---- Records for processing

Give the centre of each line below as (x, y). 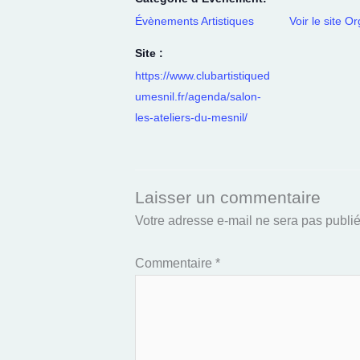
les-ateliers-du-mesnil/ (191, 117)
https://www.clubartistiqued (202, 75)
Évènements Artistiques (194, 20)
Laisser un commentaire (228, 198)
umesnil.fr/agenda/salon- (198, 96)
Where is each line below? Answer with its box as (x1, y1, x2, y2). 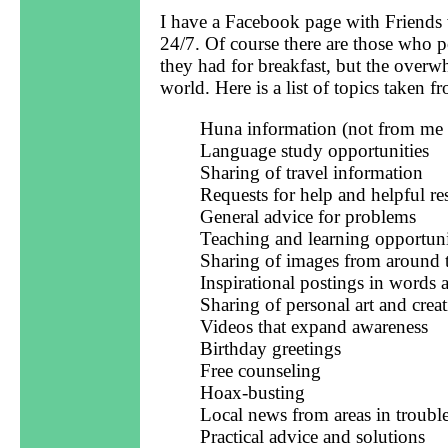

--------

_Work request:_
Copy each entry exactly as written. Pictures do not belong in the copy.

_Result:_
Give the centre of each line below as (x, y). 
les-ateliers-du-mesnil/ (191, 117)
https://www.clubartistiqued (202, 75)
Évènements Artistiques (194, 20)
Laisser un commentaire (228, 198)
umesnil.fr/agenda/salon- (198, 96)
Where is each line below? Answer with its box as (x1, y1, x2, y2). 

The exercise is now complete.